#### [Problem details]
Retype the following records exactly and exclude the pictures.

--- Provided records Enclosed Below ---

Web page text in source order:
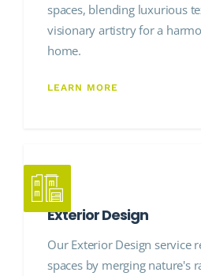
spaces, blending luxurious
visionary artistry for a
home.
LEARN MORE
Exterior Design
Our Exterior Design service
spaces by merging nature's
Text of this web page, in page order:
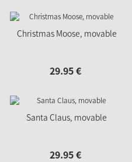
Christmas Moose, movable
29.95€
Santa Claus, movable
29.95€
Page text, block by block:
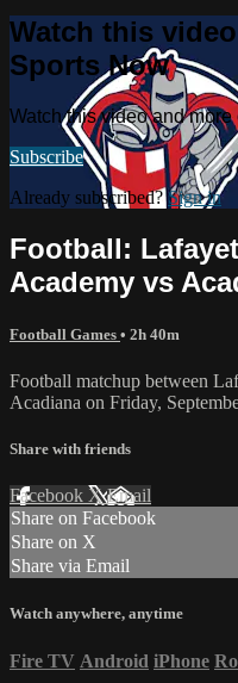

--- End of Enclosed Provided records ---

#### [Answer space]
Web page text in source order:
spaces, blending luxurious
visionary artistry for a
home.
LEARN MORE
Exterior Design
Our Exterior Design service
spaces by merging nature's
Text of this web page, in page order:
Christmas Moose, movable
29.95€
Santa Claus, movable
29.95€
Page text, block by block:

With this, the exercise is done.